Dia menjelaskan bahwa setelah serangan terhadap fasilitas Fordow, Natanz, dan Isfahan pada 13 Juni 2025, parlemen Iran memutuskan untuk menangguhkan kerja sama dengan IAEA, yang secara efektif menghentikan kegiatan inspeksinya.
Eslami mengungkapkan bahwa Teheran dan IAEA mencapai kesepahaman pada 9 September 2025 untuk membentuk mekanisme pengawasan baru dalam “fase pascaperang.” Dia mengonfirmasi bahwa Iran telah melanjutkan beberapa inspeksi internal terbatas, termasuk di pembangkit listrik tenaga nuklir Bushehr. Namun, parlemen tetap khawatir akan potensi “kebocoran informasi” dan terungkapnya kerentanan.

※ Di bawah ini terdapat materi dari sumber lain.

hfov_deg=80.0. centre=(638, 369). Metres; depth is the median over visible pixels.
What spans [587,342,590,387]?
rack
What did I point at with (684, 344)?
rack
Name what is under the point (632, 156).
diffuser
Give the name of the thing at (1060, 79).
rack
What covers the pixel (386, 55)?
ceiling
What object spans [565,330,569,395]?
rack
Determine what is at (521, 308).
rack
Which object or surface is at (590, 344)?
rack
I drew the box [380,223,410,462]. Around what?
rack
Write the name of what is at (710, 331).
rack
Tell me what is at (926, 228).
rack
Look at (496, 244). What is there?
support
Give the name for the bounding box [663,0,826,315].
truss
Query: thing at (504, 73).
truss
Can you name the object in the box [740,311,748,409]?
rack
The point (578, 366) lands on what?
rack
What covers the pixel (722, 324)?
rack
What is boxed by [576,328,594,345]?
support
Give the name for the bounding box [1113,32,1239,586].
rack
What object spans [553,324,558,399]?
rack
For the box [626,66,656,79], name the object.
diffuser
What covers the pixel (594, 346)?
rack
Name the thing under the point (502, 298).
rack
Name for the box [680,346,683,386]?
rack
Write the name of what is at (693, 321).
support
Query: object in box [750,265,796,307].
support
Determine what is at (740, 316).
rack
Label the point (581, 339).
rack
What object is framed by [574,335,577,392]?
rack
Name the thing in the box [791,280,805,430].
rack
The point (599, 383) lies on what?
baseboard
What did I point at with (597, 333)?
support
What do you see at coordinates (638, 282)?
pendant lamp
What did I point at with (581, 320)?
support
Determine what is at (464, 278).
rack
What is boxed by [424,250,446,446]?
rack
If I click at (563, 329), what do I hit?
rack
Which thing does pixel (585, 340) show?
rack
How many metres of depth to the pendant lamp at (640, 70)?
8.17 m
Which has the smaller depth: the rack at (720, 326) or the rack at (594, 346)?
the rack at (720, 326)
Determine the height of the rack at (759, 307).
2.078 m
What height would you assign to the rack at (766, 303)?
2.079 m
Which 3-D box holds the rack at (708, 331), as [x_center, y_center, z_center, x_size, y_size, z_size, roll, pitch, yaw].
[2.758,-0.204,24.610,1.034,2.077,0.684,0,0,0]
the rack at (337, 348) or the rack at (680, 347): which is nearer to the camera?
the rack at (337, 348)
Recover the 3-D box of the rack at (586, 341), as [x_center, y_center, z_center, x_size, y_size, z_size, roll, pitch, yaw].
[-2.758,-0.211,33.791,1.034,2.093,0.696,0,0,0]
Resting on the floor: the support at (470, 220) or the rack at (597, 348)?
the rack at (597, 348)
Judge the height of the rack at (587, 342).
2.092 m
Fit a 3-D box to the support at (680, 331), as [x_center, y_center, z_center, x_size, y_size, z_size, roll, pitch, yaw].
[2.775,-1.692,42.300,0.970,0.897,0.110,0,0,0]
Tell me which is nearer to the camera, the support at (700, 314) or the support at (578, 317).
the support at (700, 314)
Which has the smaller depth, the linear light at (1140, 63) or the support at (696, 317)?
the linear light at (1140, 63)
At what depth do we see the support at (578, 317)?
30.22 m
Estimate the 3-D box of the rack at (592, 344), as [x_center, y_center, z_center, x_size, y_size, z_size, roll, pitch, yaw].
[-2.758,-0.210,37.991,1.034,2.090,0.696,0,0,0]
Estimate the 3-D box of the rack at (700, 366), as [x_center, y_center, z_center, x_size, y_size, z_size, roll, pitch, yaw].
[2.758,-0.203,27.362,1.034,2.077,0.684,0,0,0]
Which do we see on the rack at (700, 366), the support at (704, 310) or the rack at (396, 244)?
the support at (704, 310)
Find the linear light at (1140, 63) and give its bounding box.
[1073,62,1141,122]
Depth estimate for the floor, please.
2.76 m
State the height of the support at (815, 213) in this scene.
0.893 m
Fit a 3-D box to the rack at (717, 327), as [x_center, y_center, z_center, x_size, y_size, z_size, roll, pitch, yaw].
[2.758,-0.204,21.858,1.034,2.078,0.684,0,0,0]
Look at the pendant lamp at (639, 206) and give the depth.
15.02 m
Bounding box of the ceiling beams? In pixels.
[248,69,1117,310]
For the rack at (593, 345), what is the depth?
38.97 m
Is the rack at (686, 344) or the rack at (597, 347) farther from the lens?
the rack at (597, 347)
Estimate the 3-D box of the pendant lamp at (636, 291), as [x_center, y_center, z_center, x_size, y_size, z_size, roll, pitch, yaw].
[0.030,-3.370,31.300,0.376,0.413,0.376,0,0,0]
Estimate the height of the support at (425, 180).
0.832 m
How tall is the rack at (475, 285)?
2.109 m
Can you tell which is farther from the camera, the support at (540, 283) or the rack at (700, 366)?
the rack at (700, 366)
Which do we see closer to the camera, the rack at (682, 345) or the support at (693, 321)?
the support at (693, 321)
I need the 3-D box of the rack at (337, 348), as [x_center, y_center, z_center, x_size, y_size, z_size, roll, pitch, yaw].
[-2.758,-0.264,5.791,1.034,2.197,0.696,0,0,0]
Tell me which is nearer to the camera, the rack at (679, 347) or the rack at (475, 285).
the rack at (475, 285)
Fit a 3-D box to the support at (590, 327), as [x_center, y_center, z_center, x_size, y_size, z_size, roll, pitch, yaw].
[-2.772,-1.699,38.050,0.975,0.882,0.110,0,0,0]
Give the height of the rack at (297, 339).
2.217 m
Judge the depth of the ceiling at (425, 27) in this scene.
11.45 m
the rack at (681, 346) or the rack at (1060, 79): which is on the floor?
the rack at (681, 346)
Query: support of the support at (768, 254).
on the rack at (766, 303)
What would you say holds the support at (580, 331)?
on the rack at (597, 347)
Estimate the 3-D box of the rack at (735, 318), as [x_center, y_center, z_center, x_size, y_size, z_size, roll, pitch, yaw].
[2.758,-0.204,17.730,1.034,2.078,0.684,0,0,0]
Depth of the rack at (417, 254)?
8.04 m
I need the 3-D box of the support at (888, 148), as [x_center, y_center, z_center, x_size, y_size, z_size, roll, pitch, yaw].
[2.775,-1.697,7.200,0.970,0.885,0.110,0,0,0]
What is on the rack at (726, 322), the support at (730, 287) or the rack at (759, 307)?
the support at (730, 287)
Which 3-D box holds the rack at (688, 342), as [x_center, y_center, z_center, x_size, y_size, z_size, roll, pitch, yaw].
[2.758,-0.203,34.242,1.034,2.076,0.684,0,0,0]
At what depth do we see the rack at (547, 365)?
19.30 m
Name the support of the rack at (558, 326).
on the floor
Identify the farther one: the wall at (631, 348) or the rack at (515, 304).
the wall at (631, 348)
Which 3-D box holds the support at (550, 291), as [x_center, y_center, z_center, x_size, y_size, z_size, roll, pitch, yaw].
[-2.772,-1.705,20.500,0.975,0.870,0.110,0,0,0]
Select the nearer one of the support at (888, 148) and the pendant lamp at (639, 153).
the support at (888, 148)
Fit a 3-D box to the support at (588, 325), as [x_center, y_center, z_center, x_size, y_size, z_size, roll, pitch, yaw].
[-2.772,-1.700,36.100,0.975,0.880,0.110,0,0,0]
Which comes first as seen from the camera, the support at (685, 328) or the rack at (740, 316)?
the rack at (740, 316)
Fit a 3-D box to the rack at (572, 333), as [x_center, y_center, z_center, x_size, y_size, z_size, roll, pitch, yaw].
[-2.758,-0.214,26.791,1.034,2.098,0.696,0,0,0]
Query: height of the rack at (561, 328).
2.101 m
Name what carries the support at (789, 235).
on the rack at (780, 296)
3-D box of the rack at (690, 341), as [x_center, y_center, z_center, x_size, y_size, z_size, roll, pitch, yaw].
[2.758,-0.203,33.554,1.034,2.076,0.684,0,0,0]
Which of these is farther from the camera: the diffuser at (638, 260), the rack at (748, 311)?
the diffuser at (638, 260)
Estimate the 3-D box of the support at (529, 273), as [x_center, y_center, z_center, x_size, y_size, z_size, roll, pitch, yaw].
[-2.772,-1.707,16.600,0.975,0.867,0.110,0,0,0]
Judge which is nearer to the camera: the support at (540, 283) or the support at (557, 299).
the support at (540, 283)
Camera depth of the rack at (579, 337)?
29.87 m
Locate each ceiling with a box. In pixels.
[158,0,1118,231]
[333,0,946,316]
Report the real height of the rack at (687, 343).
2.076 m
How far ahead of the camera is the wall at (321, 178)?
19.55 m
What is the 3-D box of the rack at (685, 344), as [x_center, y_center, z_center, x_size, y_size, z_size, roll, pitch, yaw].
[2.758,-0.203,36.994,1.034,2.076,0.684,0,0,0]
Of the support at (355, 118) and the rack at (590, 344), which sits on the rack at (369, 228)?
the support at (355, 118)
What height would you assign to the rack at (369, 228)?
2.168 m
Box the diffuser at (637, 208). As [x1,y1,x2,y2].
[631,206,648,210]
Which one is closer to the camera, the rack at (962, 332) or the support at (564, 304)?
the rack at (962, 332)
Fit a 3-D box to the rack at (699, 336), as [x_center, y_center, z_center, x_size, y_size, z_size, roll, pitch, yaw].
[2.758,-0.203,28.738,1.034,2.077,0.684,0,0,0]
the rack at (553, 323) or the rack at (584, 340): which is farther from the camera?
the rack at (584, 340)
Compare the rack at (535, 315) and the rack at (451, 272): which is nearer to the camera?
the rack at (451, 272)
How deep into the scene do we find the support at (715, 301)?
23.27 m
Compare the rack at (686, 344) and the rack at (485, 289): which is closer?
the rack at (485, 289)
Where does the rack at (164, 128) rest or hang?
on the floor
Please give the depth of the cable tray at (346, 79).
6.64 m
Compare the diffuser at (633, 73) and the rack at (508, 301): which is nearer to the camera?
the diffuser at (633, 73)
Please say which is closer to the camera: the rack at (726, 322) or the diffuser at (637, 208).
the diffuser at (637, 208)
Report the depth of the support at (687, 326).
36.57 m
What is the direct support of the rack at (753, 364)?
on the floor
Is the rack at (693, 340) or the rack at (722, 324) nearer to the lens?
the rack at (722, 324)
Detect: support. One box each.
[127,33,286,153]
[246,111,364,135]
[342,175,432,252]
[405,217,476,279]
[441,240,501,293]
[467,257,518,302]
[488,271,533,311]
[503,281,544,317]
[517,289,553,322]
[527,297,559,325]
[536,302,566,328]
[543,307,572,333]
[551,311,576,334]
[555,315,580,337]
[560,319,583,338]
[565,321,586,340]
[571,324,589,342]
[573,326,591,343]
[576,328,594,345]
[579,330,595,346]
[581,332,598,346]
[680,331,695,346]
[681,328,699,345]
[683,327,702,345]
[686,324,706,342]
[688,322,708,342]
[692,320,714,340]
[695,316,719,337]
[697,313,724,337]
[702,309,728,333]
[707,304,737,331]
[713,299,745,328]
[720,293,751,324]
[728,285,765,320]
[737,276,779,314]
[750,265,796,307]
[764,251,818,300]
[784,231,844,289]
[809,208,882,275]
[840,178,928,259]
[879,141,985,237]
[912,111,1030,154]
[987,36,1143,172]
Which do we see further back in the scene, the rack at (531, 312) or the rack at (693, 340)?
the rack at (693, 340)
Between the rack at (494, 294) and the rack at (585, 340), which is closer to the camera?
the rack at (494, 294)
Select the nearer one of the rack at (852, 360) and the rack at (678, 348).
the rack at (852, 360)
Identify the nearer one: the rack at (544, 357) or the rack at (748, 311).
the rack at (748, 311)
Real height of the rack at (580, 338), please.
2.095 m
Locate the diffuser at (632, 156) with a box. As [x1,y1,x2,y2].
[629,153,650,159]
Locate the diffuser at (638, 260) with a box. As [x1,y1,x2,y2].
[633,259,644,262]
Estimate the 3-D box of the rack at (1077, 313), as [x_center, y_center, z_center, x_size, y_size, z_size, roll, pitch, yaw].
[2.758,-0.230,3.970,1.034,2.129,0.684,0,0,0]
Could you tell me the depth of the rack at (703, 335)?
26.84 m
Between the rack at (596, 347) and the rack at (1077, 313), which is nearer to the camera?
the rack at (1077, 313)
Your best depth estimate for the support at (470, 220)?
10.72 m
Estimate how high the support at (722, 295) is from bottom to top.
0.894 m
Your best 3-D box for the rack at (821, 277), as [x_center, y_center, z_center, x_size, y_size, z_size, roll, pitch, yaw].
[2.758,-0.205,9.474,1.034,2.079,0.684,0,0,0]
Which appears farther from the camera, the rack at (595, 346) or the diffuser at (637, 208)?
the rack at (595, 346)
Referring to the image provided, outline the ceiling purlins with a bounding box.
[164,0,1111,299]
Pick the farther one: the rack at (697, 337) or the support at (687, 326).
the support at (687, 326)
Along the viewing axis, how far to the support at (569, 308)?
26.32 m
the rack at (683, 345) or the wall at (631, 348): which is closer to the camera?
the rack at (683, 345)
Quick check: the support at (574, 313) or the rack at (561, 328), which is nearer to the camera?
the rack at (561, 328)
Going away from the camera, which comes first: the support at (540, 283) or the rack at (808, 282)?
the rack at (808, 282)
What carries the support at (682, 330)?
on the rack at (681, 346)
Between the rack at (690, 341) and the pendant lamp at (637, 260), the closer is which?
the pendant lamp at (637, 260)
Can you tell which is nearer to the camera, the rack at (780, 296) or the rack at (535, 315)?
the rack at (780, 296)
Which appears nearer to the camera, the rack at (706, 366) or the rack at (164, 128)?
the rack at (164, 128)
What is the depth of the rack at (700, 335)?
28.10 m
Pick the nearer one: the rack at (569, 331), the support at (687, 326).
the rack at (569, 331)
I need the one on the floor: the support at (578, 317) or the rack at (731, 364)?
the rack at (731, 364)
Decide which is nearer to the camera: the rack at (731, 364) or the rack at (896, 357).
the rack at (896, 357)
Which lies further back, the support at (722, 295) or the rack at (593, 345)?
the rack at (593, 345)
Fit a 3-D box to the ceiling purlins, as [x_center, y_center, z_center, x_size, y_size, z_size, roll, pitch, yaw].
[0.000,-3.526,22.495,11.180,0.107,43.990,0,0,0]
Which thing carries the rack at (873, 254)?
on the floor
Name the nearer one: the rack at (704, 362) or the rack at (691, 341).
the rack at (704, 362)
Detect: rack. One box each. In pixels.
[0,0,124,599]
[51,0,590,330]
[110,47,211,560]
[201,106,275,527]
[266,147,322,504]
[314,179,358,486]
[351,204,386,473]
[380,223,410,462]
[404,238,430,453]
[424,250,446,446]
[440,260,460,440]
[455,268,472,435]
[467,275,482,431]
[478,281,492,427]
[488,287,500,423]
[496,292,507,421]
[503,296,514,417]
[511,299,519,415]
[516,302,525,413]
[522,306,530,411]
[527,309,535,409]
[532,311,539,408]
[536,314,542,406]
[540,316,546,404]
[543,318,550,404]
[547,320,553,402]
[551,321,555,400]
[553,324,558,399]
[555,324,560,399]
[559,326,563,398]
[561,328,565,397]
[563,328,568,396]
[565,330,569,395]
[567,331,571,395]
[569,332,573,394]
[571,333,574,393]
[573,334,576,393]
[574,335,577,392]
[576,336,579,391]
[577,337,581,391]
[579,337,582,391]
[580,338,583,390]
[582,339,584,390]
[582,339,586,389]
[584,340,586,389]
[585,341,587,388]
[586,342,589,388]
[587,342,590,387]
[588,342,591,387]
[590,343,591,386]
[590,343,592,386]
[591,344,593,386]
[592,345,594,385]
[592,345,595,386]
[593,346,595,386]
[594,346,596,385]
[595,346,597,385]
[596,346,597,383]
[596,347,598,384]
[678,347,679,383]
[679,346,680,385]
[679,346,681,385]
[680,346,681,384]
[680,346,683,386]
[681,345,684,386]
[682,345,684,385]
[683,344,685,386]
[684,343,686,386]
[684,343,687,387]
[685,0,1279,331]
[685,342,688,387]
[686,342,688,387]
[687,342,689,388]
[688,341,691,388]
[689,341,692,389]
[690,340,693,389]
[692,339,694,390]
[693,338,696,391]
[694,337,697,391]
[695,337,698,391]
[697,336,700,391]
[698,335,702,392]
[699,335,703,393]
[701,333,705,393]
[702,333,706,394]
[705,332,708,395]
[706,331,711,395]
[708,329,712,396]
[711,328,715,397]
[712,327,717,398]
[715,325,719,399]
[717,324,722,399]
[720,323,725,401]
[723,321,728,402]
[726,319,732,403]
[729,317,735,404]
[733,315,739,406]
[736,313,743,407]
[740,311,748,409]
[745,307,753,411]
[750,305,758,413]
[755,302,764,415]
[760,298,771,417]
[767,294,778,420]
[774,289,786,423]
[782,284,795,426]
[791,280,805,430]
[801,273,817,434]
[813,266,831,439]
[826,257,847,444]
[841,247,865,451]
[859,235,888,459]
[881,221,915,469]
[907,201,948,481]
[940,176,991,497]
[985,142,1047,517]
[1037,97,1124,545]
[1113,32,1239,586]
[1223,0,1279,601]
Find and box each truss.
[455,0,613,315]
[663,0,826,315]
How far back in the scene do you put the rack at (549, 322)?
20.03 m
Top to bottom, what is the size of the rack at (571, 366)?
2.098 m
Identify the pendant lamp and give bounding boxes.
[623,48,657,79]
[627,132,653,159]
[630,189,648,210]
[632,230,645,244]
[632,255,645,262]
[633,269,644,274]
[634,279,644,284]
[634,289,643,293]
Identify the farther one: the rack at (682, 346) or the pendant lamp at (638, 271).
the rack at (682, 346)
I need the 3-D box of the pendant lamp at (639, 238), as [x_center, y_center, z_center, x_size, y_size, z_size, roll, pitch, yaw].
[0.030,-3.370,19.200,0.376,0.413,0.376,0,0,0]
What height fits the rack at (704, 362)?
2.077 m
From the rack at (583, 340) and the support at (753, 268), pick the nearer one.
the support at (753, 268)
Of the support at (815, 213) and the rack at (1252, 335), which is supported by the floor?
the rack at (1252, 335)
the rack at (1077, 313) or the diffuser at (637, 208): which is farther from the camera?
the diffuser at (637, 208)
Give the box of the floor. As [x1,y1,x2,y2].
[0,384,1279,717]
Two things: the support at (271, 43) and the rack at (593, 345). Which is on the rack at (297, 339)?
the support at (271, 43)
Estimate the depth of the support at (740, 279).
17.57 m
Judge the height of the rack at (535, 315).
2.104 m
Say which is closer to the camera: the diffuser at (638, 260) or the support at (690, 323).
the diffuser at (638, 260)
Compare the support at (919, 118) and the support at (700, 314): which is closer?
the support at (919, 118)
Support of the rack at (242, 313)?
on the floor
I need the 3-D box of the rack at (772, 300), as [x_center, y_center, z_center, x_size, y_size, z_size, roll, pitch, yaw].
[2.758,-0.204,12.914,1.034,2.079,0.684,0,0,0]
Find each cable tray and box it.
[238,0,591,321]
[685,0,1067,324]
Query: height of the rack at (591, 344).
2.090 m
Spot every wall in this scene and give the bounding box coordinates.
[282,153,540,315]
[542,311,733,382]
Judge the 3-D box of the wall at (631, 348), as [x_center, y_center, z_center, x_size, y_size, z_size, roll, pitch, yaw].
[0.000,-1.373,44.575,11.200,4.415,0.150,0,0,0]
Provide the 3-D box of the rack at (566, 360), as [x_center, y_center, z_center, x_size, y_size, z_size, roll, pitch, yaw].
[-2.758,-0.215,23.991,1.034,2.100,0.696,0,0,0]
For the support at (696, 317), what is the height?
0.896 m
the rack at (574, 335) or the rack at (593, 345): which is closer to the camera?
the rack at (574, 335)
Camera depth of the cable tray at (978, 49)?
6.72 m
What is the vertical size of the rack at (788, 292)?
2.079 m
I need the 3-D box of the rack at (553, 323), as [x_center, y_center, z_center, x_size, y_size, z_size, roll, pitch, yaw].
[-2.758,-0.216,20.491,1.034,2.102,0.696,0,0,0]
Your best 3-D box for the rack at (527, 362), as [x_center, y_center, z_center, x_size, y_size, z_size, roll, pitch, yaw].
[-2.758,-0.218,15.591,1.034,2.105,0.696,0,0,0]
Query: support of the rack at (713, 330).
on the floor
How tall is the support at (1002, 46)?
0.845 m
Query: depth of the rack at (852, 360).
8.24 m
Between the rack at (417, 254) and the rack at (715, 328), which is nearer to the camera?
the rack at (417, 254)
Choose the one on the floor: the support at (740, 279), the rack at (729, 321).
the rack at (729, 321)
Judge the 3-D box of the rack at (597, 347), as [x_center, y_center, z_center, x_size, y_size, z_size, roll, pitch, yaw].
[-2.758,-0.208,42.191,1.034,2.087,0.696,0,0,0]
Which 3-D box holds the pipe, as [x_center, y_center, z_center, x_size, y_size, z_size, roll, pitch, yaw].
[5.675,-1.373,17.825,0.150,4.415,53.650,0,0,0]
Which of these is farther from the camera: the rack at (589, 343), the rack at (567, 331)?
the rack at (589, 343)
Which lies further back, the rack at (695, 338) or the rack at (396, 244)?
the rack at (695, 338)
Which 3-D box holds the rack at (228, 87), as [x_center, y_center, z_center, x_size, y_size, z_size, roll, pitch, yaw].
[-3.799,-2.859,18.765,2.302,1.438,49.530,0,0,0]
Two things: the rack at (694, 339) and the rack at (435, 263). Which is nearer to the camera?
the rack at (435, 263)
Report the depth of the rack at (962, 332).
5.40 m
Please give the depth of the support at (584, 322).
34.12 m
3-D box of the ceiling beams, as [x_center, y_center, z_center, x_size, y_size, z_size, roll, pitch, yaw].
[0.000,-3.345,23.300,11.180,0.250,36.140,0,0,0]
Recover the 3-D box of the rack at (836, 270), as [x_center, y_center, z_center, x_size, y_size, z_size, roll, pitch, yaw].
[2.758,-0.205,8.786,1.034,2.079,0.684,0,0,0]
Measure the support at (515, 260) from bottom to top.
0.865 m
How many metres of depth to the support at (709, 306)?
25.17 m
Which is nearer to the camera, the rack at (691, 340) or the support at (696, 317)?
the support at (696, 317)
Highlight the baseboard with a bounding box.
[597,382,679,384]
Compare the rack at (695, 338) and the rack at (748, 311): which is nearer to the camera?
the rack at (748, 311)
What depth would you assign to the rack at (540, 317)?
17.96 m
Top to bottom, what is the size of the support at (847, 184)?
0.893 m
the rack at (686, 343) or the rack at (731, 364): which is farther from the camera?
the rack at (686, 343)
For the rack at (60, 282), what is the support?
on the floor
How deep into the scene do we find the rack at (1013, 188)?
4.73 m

Sebagai kritikan atas”politisasi” berkas nuklir Iran, Eslami mengatakan, “Negara-negara Barat mengeksploitasi IAEA untuk mencapai tujuan politik mereka. Washington bahkan mengancam akan memotong anggaran badan tersebut jika anggotanya mendukung rancangan resolusi yang mengutuk Israel.”

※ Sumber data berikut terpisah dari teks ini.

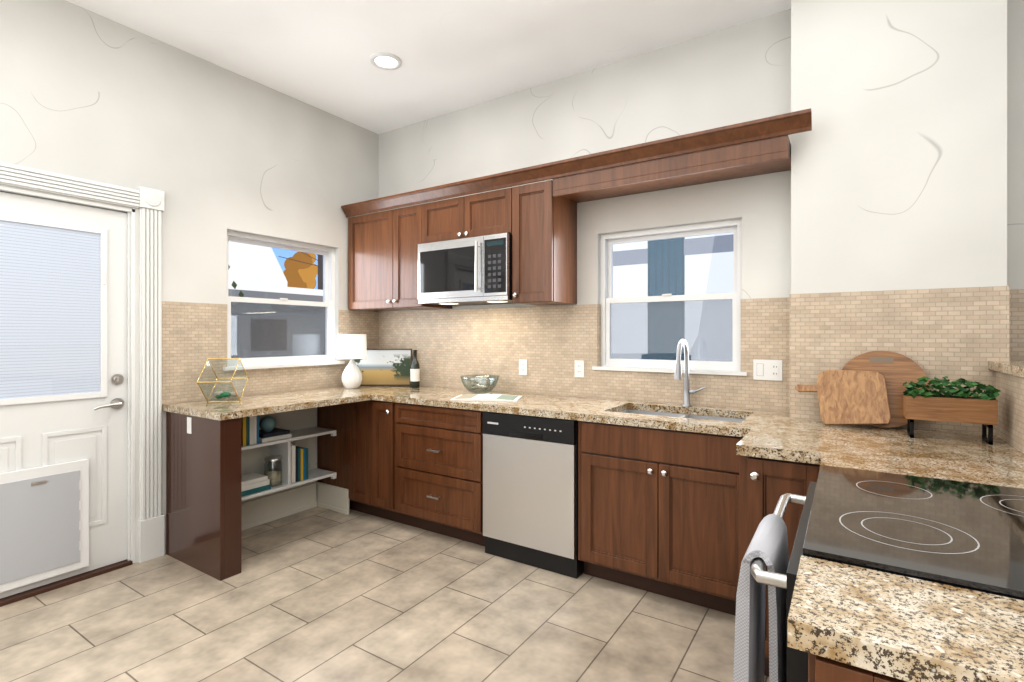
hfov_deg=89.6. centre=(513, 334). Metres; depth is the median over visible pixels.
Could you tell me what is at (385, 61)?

Dia menyebut kegagalan IAEA mengutuk serangan Israel dan AS terhadap fasilitas nuklir Iran sebagai “kesalahan yang tak termaafkan”.
“Sikap ini akan tercatat dalam sejarah. Kami berharap Rafael Grossi (Dirjen IAEA) setidaknya mengakui dampak serius dari serangan demikian terhadap sistem keselamatan dan pengamanan nuklir,” sambungnya.
Eslami menekankan komitmen Teheran pada haknya menggunakan energi nuklir secara damai dalam bingkai Perjanjian Non-Proliferasi Nuklir (NPT).
“Kewajiban pemantauan tidak ada artinya jika tidak berbanding lurus dengan penghormatan kepada hak-hak yang sah,”pungkasnya. (alalam)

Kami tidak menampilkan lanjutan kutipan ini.